The key for businesses is to uncover and communicate their why; the current global crisis provides a unique opportunity to do exactly that.

Here are a few inspiring examples from my own client roster of how COVID-19 is shining a new spotlight on their why:

  • A company that manufactures and distributes HVAC filters is working overtime producing filters which deliver clean air to hospitals where healthcare workers and patients battle COVID-19

  • A hearing technology company is helping hearing-impaired people remain connected during this time when communication is not face to face

  • A nonprofit consulting firm set up a helpline to respond quickly to client questions about employment decisions for their staff impacted by the pandemic

How has your company been impacted by COVID-19? How have you had to adjust or increase operations? Has the pandemic revealed a new or different need for your product or service? During this global pandemic, who would care if your company ceased to exist – and why?

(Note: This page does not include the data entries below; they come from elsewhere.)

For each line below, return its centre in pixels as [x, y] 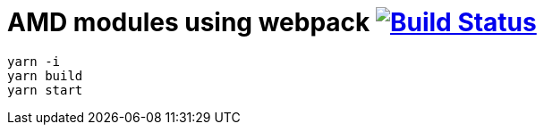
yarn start [45, 90]
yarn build [45, 75]
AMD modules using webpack [189, 22]
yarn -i [34, 61]
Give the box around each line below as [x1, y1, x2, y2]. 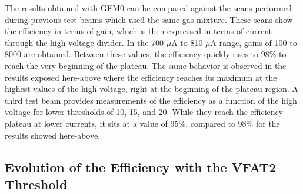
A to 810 [171, 36, 203, 48]
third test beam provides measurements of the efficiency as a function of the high [5, 94, 297, 106]
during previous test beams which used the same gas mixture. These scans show [5, 13, 293, 25]
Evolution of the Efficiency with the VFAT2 [5, 157, 277, 176]
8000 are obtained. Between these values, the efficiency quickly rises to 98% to [5, 48, 287, 60]
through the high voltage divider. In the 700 [5, 36, 164, 48]
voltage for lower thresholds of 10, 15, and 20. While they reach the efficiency [5, 106, 284, 118]
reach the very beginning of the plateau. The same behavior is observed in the [5, 59, 287, 71]
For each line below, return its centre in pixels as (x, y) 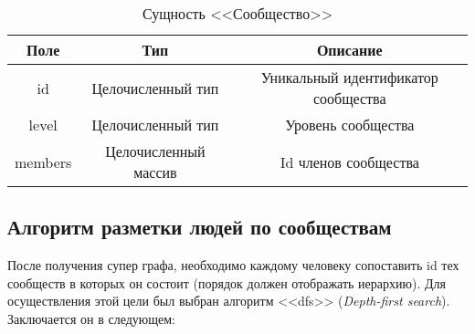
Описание (349, 50)
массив (155, 172)
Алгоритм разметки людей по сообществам (200, 227)
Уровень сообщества (350, 125)
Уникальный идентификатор (349, 77)
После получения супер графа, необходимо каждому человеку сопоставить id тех (233, 265)
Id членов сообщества (349, 162)
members (43, 162)
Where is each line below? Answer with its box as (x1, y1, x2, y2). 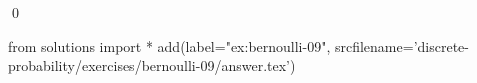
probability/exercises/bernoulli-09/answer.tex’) (8, 55, 296, 76)
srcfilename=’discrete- (334, 35, 469, 56)
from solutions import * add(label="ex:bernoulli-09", (8, 35, 331, 56)
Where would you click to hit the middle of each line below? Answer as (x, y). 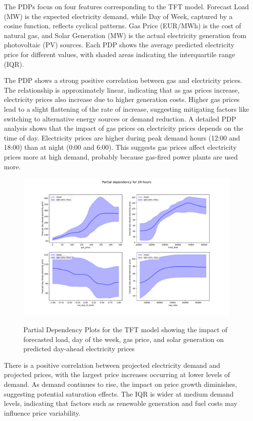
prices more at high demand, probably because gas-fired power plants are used (121, 156)
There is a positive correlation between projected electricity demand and (112, 365)
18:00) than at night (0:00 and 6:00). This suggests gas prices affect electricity (120, 147)
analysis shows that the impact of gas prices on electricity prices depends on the (124, 128)
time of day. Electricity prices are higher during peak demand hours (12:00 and (122, 137)
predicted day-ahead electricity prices (79, 349)
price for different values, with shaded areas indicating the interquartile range (120, 54)
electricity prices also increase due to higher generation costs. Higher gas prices (122, 99)
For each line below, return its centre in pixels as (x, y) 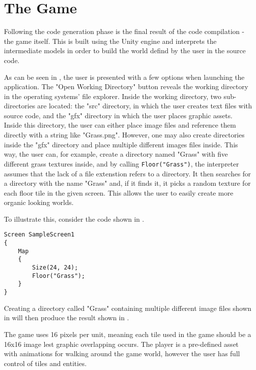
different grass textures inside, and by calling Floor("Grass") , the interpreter (122, 163)
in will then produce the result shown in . (66, 318)
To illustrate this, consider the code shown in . (74, 219)
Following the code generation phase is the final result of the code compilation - (124, 31)
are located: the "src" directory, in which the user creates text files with (144, 106)
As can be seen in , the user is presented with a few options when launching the (124, 77)
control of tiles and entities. (45, 363)
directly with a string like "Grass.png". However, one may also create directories (124, 135)
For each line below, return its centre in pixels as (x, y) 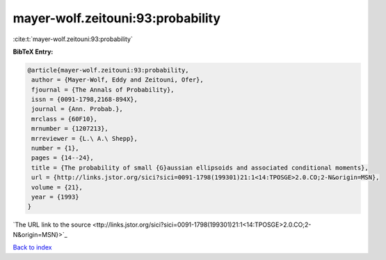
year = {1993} (55, 197)
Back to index (32, 247)
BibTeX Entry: (33, 52)
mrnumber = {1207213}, (70, 129)
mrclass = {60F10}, (64, 119)
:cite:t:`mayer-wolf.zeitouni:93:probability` (73, 39)
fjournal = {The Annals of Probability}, (103, 90)
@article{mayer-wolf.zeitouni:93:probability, (108, 70)
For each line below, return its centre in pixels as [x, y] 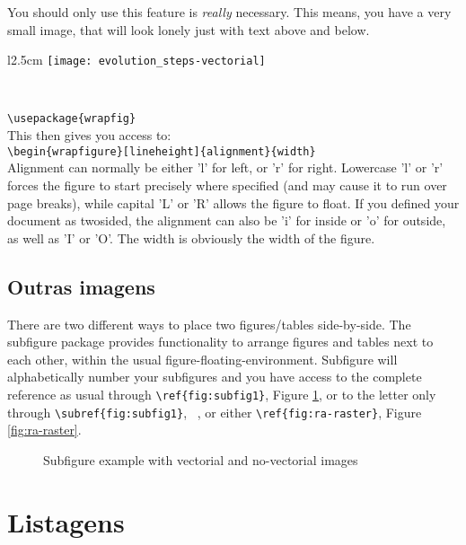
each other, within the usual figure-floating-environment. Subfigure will [202, 359]
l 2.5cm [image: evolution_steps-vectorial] [136, 60]
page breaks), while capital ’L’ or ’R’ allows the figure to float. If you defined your [233, 202]
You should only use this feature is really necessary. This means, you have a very [229, 12]
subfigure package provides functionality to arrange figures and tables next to [220, 342]
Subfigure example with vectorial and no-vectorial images [201, 459]
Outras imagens [81, 286]
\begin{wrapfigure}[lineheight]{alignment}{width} [162, 151]
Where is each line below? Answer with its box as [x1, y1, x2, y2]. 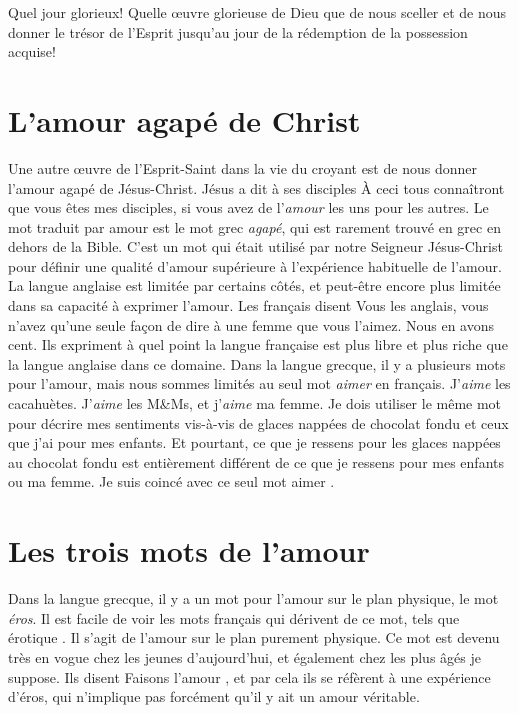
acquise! [8, 41, 56, 62]
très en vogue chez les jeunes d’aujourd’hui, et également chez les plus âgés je [8, 646, 481, 667]
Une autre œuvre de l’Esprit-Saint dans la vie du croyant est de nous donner [8, 157, 477, 178]
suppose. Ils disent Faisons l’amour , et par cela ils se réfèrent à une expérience [8, 666, 491, 687]
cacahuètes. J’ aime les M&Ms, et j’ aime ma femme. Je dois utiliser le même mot [8, 393, 502, 414]
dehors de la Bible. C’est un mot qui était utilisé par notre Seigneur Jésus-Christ [8, 236, 503, 257]
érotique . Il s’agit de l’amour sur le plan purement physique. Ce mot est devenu [8, 627, 500, 648]
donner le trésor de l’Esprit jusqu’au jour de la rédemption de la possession [8, 21, 468, 42]

There is an old fable about three bricklayers all working on the same wall. Someone asked the bricklayers, “What are you doing?” The first said “I am laying bricks”; the second bricklayer replied, “I am building a wall”; and the third answered, “I am building a great cathedral for God.” The third bricklayer had a deeper understanding and appreciation for how laying bricks fits into a bigger and broader goal.


Employees who understand the why have a vision of how their daily work fits into a larger and more meaningful purpose. When employees see a connection between what they spend their time doing and the why, the entire organization benefits. If an employee can see a connection between what they are doing and how it is helping to directly or indirectly fight COVID-19, well, you have a very powerful culture-building story.


These are difficult times for workers and organizations. There is great uncertainty, confusion, anxiety, and fear. But every great challenge presents great opportunity.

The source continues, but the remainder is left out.